◆ ACTIVITY ◆
Scan the lines below for the word "Where". Copy each line you find it in.

◆ Records from a data source ◆

---+---

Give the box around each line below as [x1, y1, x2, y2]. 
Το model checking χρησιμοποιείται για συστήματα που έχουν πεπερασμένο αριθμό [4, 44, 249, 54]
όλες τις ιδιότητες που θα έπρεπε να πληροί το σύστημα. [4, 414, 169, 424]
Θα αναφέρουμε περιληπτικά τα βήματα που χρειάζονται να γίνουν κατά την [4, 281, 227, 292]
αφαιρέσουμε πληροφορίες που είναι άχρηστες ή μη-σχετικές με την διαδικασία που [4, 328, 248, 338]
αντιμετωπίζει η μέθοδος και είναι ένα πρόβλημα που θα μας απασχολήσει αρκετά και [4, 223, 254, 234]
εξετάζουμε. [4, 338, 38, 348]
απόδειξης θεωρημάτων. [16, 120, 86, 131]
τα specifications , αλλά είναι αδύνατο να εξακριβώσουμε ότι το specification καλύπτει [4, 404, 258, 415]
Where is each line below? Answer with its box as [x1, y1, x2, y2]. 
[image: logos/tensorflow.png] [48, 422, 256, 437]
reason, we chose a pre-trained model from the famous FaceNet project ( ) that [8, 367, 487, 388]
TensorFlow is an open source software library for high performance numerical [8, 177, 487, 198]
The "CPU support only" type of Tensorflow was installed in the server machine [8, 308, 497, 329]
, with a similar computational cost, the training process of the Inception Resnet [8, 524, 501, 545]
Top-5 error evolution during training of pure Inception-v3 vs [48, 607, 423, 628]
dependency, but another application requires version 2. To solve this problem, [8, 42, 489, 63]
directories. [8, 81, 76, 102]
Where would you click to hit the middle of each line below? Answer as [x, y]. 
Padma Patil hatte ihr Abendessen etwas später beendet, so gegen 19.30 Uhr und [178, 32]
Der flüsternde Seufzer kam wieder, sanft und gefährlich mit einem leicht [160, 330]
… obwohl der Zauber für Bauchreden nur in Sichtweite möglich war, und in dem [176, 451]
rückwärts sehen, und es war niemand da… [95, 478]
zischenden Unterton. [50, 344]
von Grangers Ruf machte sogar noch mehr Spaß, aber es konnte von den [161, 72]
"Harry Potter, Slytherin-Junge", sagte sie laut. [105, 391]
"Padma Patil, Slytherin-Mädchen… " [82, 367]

---+---

◆ ANSWER BOX ◆
Where is each line below? Answer with its box as [x1, y1, x2, y2]. 
Where would you click to hit the middle of each line below? Answer as [x, y]. 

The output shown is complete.